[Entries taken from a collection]
=== Section Start ===
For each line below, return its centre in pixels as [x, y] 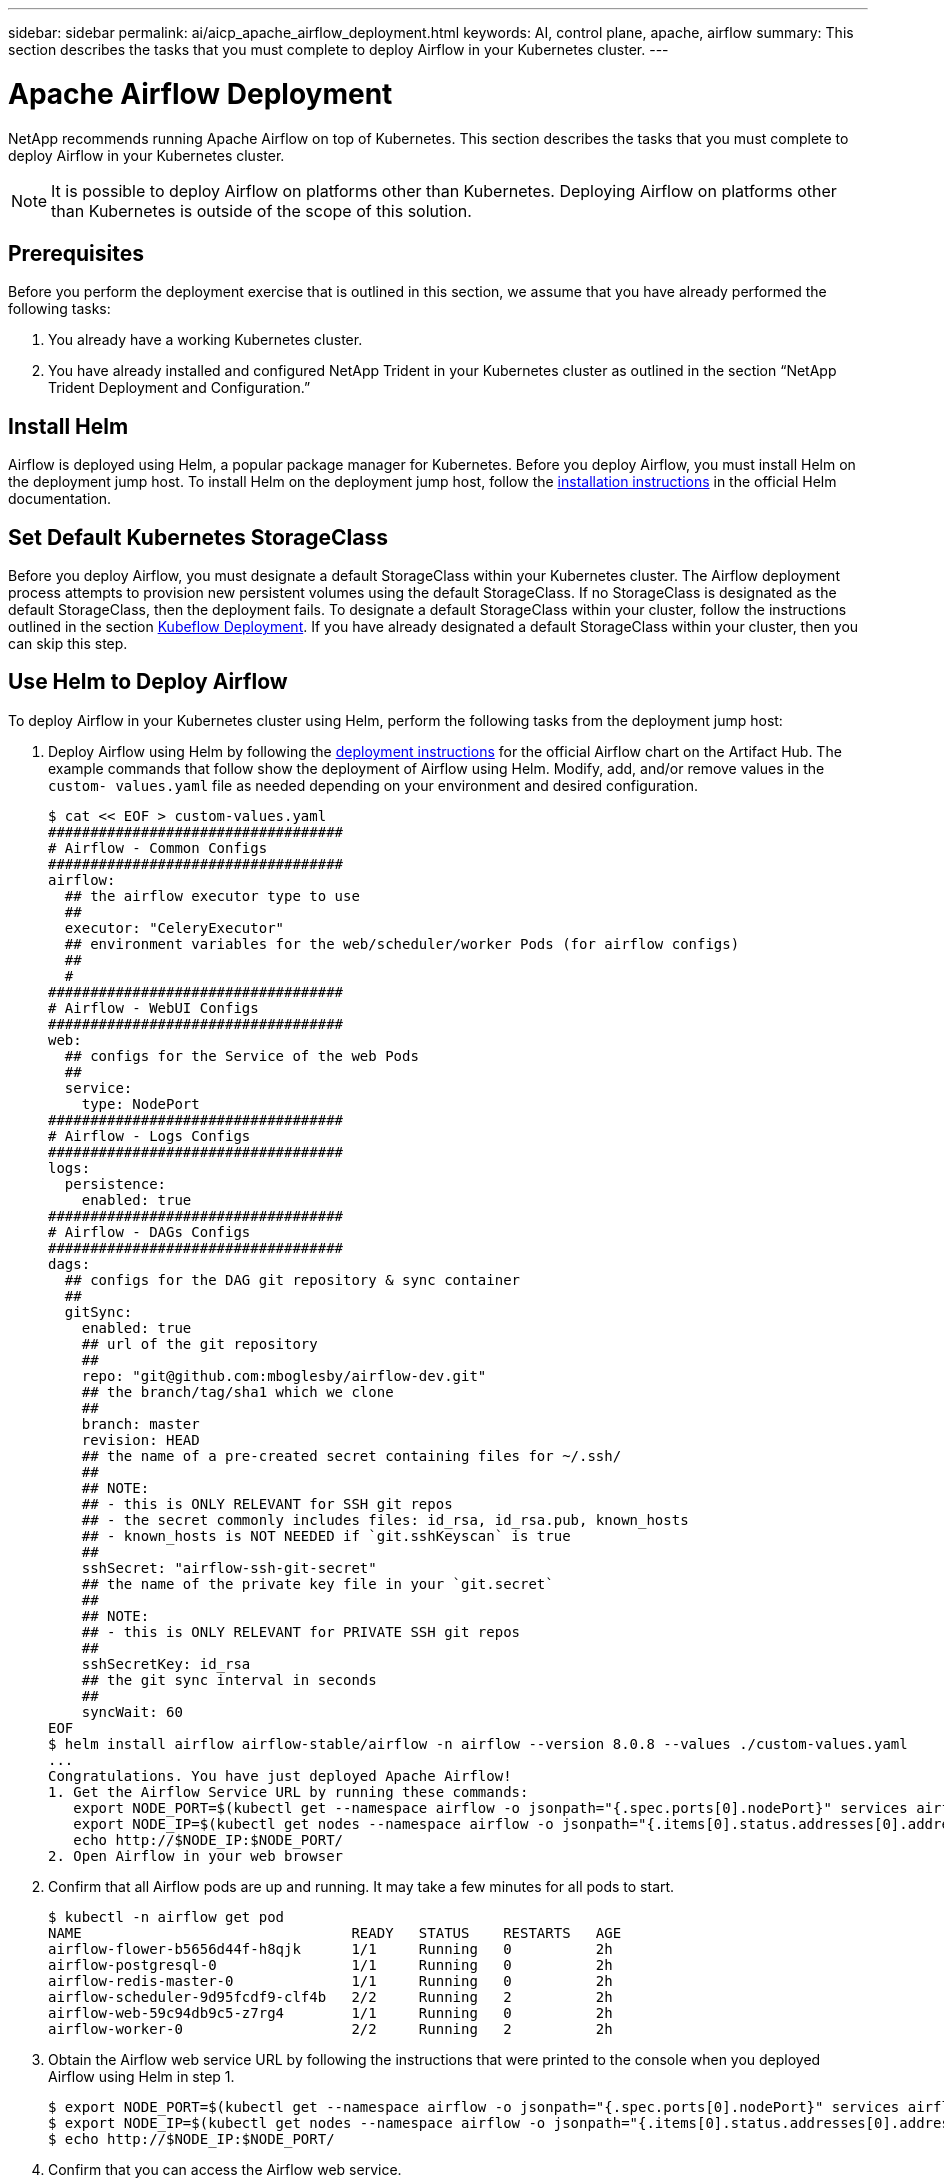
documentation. [60, 499]
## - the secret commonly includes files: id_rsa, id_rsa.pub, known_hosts [385, 1519]
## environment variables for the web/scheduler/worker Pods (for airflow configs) [402, 943]
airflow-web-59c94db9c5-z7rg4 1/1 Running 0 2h [330, 2012]
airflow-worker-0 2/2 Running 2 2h [330, 2028]
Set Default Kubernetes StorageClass [198, 537]
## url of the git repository [199, 1343]
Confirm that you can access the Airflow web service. [225, 2169]
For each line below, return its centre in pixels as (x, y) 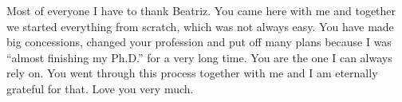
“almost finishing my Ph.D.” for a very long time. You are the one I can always (199, 57)
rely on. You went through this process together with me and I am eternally (192, 73)
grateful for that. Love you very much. (100, 88)
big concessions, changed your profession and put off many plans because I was (199, 42)
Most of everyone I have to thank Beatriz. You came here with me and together (201, 10)
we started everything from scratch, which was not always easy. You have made (200, 26)
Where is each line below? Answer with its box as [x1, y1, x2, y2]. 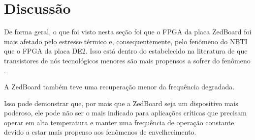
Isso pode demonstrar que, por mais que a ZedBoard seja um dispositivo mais [4, 98, 238, 108]
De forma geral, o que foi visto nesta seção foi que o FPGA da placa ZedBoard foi [4, 27, 252, 37]
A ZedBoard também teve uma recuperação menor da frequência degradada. [4, 82, 235, 92]
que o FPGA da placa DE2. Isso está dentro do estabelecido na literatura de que [4, 46, 248, 56]
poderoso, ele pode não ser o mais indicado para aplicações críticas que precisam [4, 108, 247, 118]
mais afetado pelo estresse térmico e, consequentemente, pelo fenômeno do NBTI [4, 36, 248, 46]
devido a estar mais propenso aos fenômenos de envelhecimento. [4, 127, 196, 137]
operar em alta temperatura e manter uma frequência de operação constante [4, 117, 234, 127]
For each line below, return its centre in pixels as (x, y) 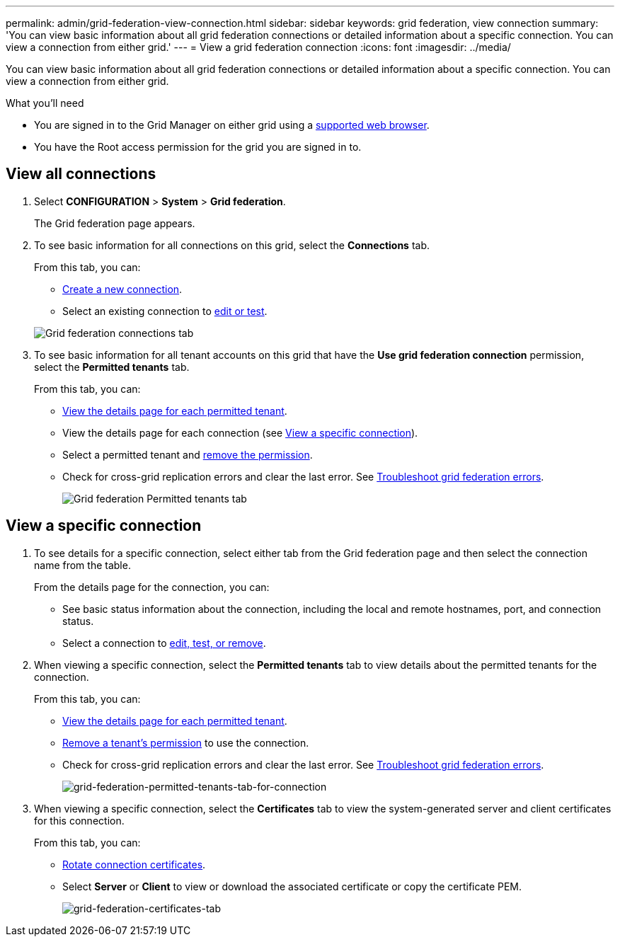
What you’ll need (45, 103)
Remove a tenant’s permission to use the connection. (186, 742)
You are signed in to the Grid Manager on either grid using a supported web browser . (232, 125)
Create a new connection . (122, 289)
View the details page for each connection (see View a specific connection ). (240, 432)
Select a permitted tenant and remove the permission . (188, 454)
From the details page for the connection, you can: (152, 587)
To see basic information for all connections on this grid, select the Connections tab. (232, 245)
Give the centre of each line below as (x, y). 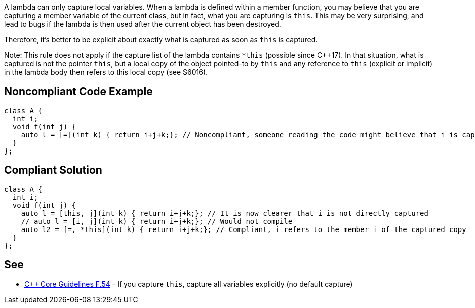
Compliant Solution (53, 170)
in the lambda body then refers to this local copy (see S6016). (106, 72)
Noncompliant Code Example (78, 92)
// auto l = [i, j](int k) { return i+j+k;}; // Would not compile (157, 221)
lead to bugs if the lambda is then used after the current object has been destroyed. (143, 24)
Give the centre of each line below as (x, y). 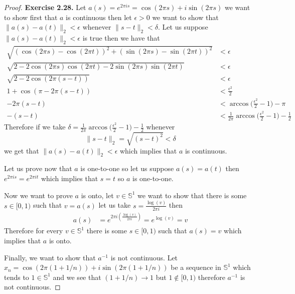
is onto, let (97, 195)
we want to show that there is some (192, 195)
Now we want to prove (38, 195)
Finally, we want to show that (50, 257)
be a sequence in (196, 267)
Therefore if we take (35, 127)
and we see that (77, 277)
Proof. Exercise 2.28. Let (45, 7)
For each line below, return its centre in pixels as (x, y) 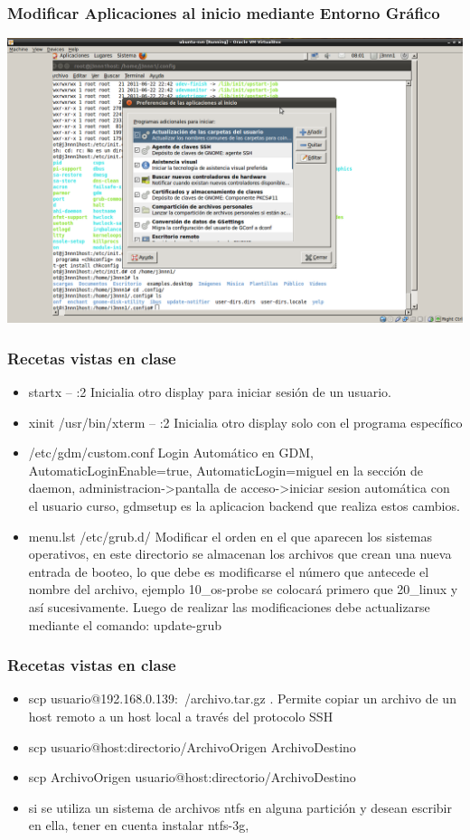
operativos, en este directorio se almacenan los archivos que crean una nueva (240, 554)
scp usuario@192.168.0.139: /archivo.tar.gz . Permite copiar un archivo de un (242, 698)
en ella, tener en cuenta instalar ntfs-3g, (139, 825)
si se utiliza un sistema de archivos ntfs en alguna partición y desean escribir (240, 807)
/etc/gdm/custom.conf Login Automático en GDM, (171, 453)
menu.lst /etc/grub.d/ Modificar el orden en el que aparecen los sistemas (230, 536)
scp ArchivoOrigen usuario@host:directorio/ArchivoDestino (192, 777)
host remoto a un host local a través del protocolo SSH (181, 716)
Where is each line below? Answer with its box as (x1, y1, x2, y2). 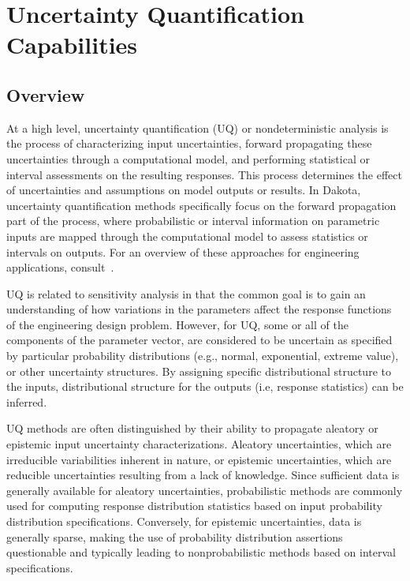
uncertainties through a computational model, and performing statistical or (6, 150, 370, 167)
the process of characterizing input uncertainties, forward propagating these (6, 135, 372, 152)
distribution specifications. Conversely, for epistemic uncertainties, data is (6, 513, 362, 530)
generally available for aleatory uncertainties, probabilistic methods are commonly (6, 482, 403, 498)
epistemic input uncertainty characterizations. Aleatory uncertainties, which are (6, 436, 392, 452)
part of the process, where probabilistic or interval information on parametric (6, 212, 380, 229)
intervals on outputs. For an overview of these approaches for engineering (6, 243, 360, 260)
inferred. (6, 393, 47, 410)
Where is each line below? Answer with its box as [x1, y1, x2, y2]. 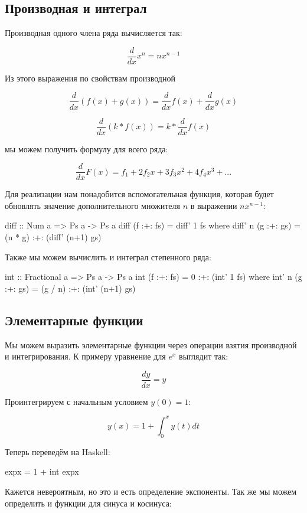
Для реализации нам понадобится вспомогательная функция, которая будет [5, 188, 274, 200]
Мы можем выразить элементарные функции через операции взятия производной [5, 338, 297, 351]
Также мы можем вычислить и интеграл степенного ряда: [5, 250, 211, 263]
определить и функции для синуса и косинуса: [5, 496, 172, 509]
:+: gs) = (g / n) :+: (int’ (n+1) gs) [5, 282, 136, 294]
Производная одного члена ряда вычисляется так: [5, 27, 182, 39]
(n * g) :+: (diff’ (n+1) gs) [5, 231, 102, 243]
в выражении [190, 199, 237, 211]
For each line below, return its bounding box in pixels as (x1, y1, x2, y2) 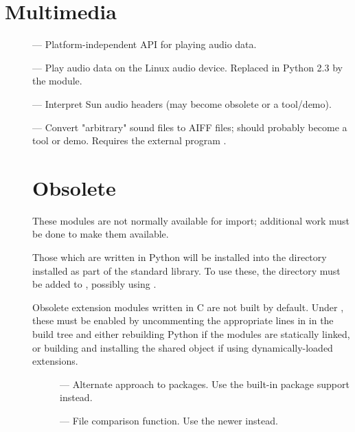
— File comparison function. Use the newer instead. (60, 413, 278, 427)
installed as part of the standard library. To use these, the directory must (32, 263, 341, 277)
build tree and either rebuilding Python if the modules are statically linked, (32, 326, 350, 341)
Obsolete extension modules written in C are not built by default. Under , (32, 299, 344, 314)
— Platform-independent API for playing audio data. (32, 37, 257, 52)
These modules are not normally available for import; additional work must (32, 213, 350, 227)
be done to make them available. (32, 227, 169, 241)
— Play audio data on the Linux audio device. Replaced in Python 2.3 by (32, 60, 343, 74)
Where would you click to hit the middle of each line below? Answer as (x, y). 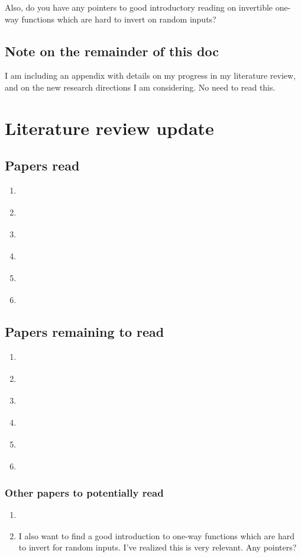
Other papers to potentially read (84, 492)
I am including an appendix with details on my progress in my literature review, (150, 75)
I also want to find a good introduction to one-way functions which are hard (156, 535)
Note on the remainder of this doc (112, 51)
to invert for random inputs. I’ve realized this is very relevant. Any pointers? (158, 547)
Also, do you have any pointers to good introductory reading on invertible (139, 7)
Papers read (42, 165)
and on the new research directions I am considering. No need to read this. (140, 87)
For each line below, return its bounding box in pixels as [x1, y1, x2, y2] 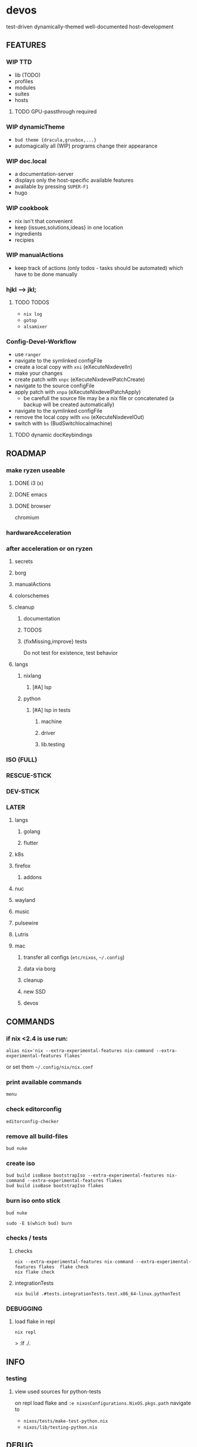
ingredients [14, 230, 42, 237]
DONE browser [14, 502, 51, 509]
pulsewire [14, 919, 39, 927]
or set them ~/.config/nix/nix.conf [6, 1063, 94, 1070]
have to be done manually [14, 270, 78, 277]
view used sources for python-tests [14, 1388, 101, 1395]
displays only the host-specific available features [14, 177, 134, 184]
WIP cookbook [6, 204, 49, 213]
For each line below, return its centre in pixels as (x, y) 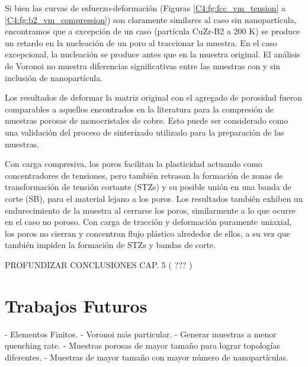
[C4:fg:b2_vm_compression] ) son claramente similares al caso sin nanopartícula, (151, 19)
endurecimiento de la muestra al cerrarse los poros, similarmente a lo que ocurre (150, 210)
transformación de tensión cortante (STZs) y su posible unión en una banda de (148, 187)
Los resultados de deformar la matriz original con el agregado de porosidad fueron (154, 97)
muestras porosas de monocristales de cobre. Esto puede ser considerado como (147, 120)
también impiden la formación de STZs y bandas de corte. (110, 245)
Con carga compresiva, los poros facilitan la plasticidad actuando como (134, 164)
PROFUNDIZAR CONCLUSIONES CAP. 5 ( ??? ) (99, 264)
=== Section End ===
| Task to complete |
Without the pictures, reproduce the entries exactly.

| Response |
For each line below, return its centre in pixels as [x, y] 
documentation. [60, 499]
## - the secret commonly includes files: id_rsa, id_rsa.pub, known_hosts [385, 1519]
## environment variables for the web/scheduler/worker Pods (for airflow configs) [402, 943]
airflow-web-59c94db9c5-z7rg4 1/1 Running 0 2h [330, 2012]
airflow-worker-0 2/2 Running 2 2h [330, 2028]
Set Default Kubernetes StorageClass [198, 537]
## url of the git repository [199, 1343]
Confirm that you can access the Airflow web service. [225, 2169]
For each line below, return its centre in pixels as (x, y) 
“almost finishing my Ph.D.” for a very long time. You are the one I can always (199, 57)
rely on. You went through this process together with me and I am eternally (192, 73)
grateful for that. Love you very much. (100, 88)
big concessions, changed your profession and put off many plans because I was (199, 42)
Most of everyone I have to thank Beatriz. You came here with me and together (201, 10)
we started everything from scratch, which was not always easy. You have made (200, 26)
Where is each line below? Answer with its box as [x1, y1, x2, y2]. 
Isso pode demonstrar que, por mais que a ZedBoard seja um dispositivo mais [4, 98, 238, 108]
De forma geral, o que foi visto nesta seção foi que o FPGA da placa ZedBoard foi [4, 27, 252, 37]
A ZedBoard também teve uma recuperação menor da frequência degradada. [4, 82, 235, 92]
que o FPGA da placa DE2. Isso está dentro do estabelecido na literatura de que [4, 46, 248, 56]
poderoso, ele pode não ser o mais indicado para aplicações críticas que precisam [4, 108, 247, 118]
mais afetado pelo estresse térmico e, consequentemente, pelo fenômeno do NBTI [4, 36, 248, 46]
devido a estar mais propenso aos fenômenos de envelhecimento. [4, 127, 196, 137]
operar em alta temperatura e manter uma frequência de operação constante [4, 117, 234, 127]
For each line below, return its centre in pixels as (x, y) 
What you’ll need (45, 103)
Remove a tenant’s permission to use the connection. (186, 742)
You are signed in to the Grid Manager on either grid using a supported web browser . (232, 125)
Create a new connection . (122, 289)
View the details page for each connection (see View a specific connection ). (240, 432)
Select a permitted tenant and remove the permission . (188, 454)
From the details page for the connection, you can: (152, 587)
To see basic information for all connections on this grid, select the Connections tab. (232, 245)
Give the centre of each line below as (x, y). 
Compliant Solution (53, 170)
in the lambda body then refers to this local copy (see S6016). (106, 72)
Noncompliant Code Example (78, 92)
// auto l = [i, j](int k) { return i+j+k;}; // Would not compile (157, 221)
lead to bugs if the lambda is then used after the current object has been destroyed. (143, 24)
Give the centre of each line below as (x, y). 
is onto, let (97, 195)
we want to show that there is some (192, 195)
Now we want to prove (38, 195)
Finally, we want to show that (50, 257)
be a sequence in (196, 267)
Therefore if we take (35, 127)
and we see that (77, 277)
Proof. Exercise 2.28. Let (45, 7)
For each line below, return its centre in pixels as (x, y) 
operativos, en este directorio se almacenan los archivos que crean una nueva (240, 554)
scp usuario@192.168.0.139: /archivo.tar.gz . Permite copiar un archivo de un (242, 698)
en ella, tener en cuenta instalar ntfs-3g, (139, 825)
si se utiliza un sistema de archivos ntfs en alguna partición y desean escribir (240, 807)
/etc/gdm/custom.conf Login Automático en GDM, (171, 453)
menu.lst /etc/grub.d/ Modificar el orden en el que aparecen los sistemas (230, 536)
scp ArchivoOrigen usuario@host:directorio/ArchivoDestino (192, 777)
host remoto a un host local a través del protocolo SSH (181, 716)
Where is each line below? Answer with its box as (x1, y1, x2, y2). 
uncertainties through a computational model, and performing statistical or (6, 150, 370, 167)
the process of characterizing input uncertainties, forward propagating these (6, 135, 372, 152)
distribution specifications. Conversely, for epistemic uncertainties, data is (6, 513, 362, 530)
generally available for aleatory uncertainties, probabilistic methods are commonly (6, 482, 403, 498)
epistemic input uncertainty characterizations. Aleatory uncertainties, which are (6, 436, 392, 452)
part of the process, where probabilistic or interval information on parametric (6, 212, 380, 229)
intervals on outputs. For an overview of these approaches for engineering (6, 243, 360, 260)
inferred. (6, 393, 47, 410)
Where is each line below? Answer with its box as [x1, y1, x2, y2]. 
Для реализации нам понадобится вспомогательная функция, которая будет [5, 188, 274, 200]
Мы можем выразить элементарные функции через операции взятия производной [5, 338, 297, 351]
Также мы можем вычислить и интеграл степенного ряда: [5, 250, 211, 263]
определить и функции для синуса и косинуса: [5, 496, 172, 509]
:+: gs) = (g / n) :+: (int’ (n+1) gs) [5, 282, 136, 294]
Производная одного члена ряда вычисляется так: [5, 27, 182, 39]
(n * g) :+: (diff’ (n+1) gs) [5, 231, 102, 243]
в выражении [190, 199, 237, 211]
For each line below, return its bounding box in pixels as (x1, y1, x2, y2) 
— File comparison function. Use the newer instead. (60, 413, 278, 427)
installed as part of the standard library. To use these, the directory must (32, 263, 341, 277)
build tree and either rebuilding Python if the modules are statically linked, (32, 326, 350, 341)
Obsolete extension modules written in C are not built by default. Under , (32, 299, 344, 314)
— Platform-independent API for playing audio data. (32, 37, 257, 52)
These modules are not normally available for import; additional work must (32, 213, 350, 227)
be done to make them available. (32, 227, 169, 241)
— Play audio data on the Linux audio device. Replaced in Python 2.3 by (32, 60, 343, 74)
Where would you click to hit the middle of each line below? Answer as (x, y). 
Other papers to potentially read (84, 492)
I am including an appendix with details on my progress in my literature review, (150, 75)
I also want to find a good introduction to one-way functions which are hard (156, 535)
Note on the remainder of this doc (112, 51)
to invert for random inputs. I’ve realized this is very relevant. Any pointers? (158, 547)
Also, do you have any pointers to good introductory reading on invertible (139, 7)
Papers read (42, 165)
and on the new research directions I am considering. No need to read this. (140, 87)
For each line below, return its bounding box in pixels as [x1, y1, x2, y2] 
ingredients [14, 230, 42, 237]
DONE browser [14, 502, 51, 509]
pulsewire [14, 919, 39, 927]
or set them ~/.config/nix/nix.conf [6, 1063, 94, 1070]
have to be done manually [14, 270, 78, 277]
view used sources for python-tests [14, 1388, 101, 1395]
displays only the host-specific available features [14, 177, 134, 184]
WIP cookbook [6, 204, 49, 213]
For each line below, return its centre in pixels as (x, y) 
[C4:fg:b2_vm_compression] ) son claramente similares al caso sin nanopartícula, (151, 19)
endurecimiento de la muestra al cerrarse los poros, similarmente a lo que ocurre (150, 210)
transformación de tensión cortante (STZs) y su posible unión en una banda de (148, 187)
Los resultados de deformar la matriz original con el agregado de porosidad fueron (154, 97)
muestras porosas de monocristales de cobre. Esto puede ser considerado como (147, 120)
también impiden la formación de STZs y bandas de corte. (110, 245)
Con carga compresiva, los poros facilitan la plasticidad actuando como (134, 164)
PROFUNDIZAR CONCLUSIONES CAP. 5 ( ??? ) (99, 264)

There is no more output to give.